Dataset records:
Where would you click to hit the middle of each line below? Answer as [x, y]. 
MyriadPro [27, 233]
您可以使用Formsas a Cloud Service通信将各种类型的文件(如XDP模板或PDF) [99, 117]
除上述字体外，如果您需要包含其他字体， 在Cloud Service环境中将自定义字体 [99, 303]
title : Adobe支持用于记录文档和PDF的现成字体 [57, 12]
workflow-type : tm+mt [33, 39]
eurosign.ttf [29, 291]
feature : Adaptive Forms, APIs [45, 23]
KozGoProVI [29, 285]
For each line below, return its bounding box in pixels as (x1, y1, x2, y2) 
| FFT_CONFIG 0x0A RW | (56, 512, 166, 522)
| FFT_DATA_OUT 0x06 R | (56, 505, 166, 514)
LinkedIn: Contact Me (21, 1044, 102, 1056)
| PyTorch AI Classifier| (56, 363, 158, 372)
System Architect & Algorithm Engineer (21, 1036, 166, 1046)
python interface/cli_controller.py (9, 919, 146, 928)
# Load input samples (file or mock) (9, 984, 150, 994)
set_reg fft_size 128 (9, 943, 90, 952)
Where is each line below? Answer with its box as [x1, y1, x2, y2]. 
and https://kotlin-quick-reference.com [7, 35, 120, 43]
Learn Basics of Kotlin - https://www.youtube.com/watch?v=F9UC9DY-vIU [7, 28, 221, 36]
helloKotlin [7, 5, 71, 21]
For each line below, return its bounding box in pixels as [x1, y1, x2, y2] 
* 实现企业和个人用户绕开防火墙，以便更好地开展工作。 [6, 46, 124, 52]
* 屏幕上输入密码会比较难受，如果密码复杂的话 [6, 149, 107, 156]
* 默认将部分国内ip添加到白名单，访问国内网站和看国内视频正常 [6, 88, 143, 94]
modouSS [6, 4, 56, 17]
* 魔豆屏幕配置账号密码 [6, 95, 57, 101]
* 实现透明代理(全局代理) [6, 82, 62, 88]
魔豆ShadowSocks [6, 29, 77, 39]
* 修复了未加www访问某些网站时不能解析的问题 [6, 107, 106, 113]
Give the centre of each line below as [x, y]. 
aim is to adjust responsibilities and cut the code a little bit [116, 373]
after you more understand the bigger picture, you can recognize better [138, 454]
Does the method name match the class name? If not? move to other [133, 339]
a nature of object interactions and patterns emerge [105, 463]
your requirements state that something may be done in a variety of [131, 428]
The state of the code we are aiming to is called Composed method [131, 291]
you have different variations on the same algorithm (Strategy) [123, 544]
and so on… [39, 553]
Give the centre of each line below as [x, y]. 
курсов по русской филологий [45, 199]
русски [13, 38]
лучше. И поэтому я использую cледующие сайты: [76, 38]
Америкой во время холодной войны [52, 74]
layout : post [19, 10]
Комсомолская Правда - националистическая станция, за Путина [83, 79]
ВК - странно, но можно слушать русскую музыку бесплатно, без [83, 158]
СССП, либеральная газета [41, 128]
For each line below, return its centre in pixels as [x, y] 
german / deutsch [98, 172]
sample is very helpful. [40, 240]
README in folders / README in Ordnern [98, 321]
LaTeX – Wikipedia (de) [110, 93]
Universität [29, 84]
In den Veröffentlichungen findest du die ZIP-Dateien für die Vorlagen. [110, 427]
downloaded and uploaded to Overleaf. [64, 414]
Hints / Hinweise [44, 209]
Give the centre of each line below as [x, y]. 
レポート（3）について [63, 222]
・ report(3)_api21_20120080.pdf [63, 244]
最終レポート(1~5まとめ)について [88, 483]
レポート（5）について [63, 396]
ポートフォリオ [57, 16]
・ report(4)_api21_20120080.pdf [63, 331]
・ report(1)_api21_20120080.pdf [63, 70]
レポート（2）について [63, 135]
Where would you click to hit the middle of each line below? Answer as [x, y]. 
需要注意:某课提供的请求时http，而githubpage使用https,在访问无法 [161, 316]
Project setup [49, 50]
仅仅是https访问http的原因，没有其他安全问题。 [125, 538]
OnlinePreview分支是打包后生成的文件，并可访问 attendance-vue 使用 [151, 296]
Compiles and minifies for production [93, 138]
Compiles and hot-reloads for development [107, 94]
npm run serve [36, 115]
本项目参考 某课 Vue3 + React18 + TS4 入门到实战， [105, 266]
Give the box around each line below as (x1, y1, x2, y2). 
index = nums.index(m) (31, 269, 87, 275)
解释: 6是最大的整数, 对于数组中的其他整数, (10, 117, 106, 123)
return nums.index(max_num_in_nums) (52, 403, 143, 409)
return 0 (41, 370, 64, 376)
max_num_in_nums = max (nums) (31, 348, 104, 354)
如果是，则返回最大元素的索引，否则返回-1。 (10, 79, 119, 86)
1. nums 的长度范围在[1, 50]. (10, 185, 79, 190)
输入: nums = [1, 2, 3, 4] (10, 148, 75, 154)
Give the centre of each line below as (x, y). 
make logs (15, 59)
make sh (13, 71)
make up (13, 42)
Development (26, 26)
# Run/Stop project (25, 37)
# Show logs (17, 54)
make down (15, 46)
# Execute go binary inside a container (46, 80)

---

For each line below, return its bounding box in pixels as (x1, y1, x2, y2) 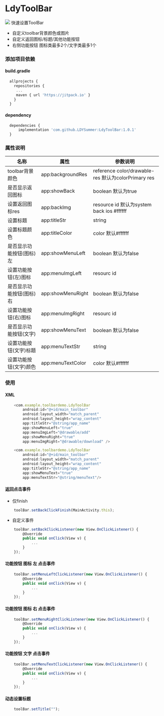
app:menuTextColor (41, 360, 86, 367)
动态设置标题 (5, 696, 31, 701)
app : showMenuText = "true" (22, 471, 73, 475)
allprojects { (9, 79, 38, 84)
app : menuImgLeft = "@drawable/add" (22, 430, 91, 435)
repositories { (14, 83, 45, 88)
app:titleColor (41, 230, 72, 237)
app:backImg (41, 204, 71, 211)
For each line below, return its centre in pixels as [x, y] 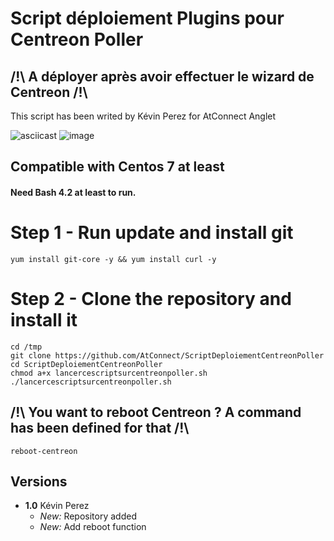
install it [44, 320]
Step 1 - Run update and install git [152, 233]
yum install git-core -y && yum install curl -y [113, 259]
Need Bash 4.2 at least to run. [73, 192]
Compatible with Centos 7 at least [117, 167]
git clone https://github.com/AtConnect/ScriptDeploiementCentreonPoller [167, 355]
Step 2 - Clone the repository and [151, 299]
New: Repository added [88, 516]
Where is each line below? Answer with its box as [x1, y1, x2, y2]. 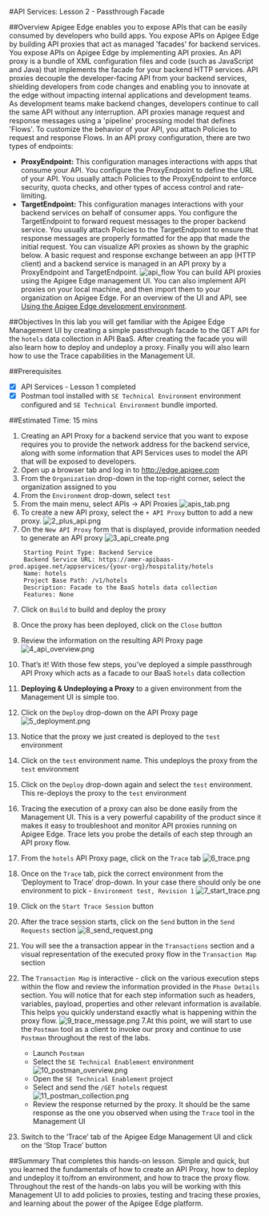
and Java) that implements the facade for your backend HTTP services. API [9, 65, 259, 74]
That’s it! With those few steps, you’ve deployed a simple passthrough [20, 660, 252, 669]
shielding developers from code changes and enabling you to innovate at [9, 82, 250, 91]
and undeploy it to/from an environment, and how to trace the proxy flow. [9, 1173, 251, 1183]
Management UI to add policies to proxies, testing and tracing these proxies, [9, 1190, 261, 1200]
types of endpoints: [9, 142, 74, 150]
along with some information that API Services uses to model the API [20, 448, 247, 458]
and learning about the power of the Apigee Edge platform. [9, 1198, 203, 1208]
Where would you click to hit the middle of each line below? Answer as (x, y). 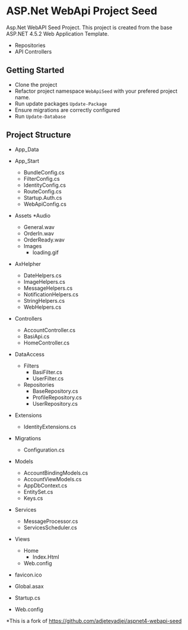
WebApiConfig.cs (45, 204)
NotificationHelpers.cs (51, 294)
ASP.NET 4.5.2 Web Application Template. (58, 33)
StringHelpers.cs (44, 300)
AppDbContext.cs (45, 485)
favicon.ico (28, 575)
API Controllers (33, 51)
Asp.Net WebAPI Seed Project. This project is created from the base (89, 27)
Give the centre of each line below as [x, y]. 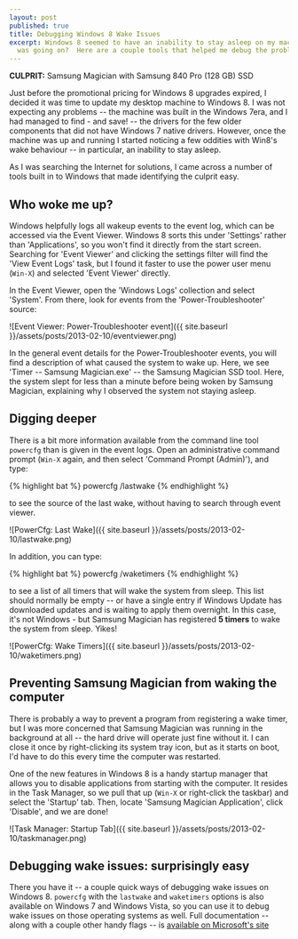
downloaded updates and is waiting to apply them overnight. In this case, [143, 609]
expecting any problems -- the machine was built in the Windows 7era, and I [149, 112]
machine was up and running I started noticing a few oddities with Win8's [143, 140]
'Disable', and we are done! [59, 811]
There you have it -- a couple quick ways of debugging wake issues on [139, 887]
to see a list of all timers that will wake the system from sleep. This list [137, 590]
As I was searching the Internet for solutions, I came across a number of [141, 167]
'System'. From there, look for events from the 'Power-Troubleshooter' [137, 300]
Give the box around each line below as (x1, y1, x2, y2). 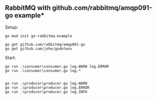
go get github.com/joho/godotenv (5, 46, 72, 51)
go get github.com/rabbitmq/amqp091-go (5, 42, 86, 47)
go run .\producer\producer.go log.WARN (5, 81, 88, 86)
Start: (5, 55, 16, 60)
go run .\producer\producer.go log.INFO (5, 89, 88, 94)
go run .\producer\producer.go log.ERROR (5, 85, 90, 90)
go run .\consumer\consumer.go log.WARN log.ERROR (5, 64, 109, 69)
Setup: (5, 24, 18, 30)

--

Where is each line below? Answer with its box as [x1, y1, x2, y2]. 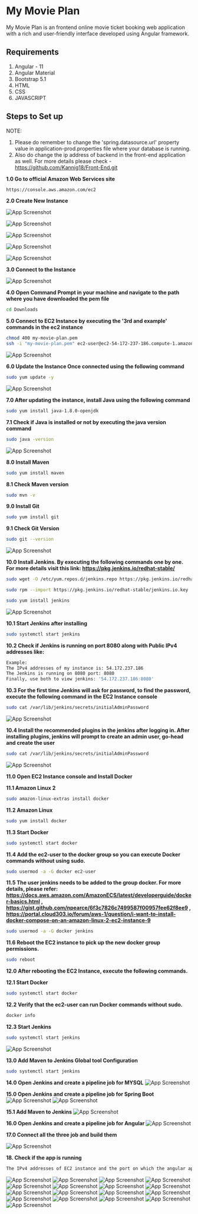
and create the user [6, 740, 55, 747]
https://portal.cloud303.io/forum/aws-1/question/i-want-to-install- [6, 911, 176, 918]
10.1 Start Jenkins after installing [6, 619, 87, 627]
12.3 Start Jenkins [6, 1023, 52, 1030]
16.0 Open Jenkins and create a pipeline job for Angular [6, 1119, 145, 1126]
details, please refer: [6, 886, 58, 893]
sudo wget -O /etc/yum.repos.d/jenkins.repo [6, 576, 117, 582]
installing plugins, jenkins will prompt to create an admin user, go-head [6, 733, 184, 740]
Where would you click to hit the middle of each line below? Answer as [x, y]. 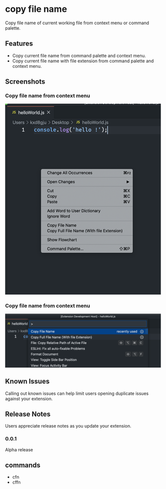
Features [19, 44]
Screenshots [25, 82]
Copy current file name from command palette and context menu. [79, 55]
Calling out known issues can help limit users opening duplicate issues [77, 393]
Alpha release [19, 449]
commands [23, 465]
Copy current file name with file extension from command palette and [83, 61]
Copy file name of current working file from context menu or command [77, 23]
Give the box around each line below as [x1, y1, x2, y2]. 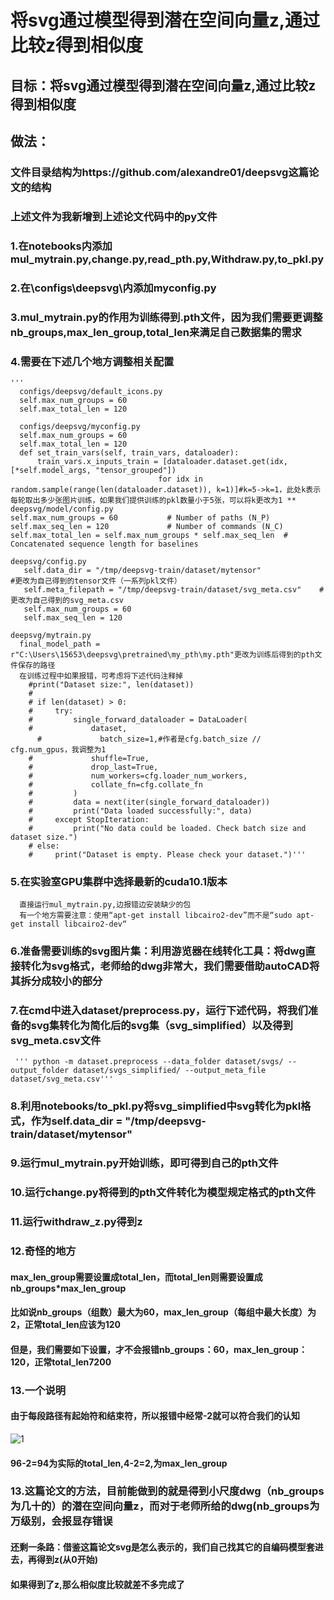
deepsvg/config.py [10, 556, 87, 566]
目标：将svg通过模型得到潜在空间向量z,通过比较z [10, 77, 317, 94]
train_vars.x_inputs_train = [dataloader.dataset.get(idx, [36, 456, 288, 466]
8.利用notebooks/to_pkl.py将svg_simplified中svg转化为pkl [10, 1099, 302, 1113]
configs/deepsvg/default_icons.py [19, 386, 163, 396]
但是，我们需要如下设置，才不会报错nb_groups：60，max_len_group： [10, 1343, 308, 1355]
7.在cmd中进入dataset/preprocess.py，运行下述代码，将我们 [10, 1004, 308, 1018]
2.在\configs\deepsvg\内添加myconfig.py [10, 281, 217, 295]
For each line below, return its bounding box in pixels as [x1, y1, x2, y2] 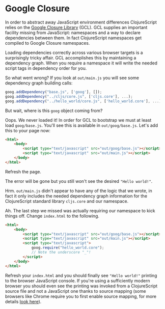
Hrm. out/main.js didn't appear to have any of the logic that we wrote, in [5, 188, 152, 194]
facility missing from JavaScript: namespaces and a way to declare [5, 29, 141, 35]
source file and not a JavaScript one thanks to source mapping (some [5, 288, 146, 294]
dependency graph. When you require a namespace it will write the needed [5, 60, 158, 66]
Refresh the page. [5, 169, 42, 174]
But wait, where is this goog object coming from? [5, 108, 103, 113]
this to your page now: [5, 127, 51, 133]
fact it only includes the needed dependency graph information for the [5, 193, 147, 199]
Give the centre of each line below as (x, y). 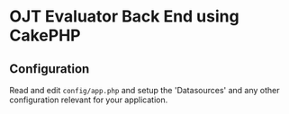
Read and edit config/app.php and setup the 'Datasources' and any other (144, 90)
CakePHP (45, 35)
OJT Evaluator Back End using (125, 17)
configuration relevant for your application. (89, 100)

Exercise brief: Your answer must be everything above from the line with "Asp.Net WebAPI Seed" down to the line with "expecting any problems", word for word, and no pictures.

Finished exercise:
Asp.Net WebAPI Seed Project. This project is created from the base (89, 27)
Give the centre of each line below as [x, y]. 
downloaded updates and is waiting to apply them overnight. In this case, [143, 609]
expecting any problems -- the machine was built in the Windows 7era, and I [149, 112]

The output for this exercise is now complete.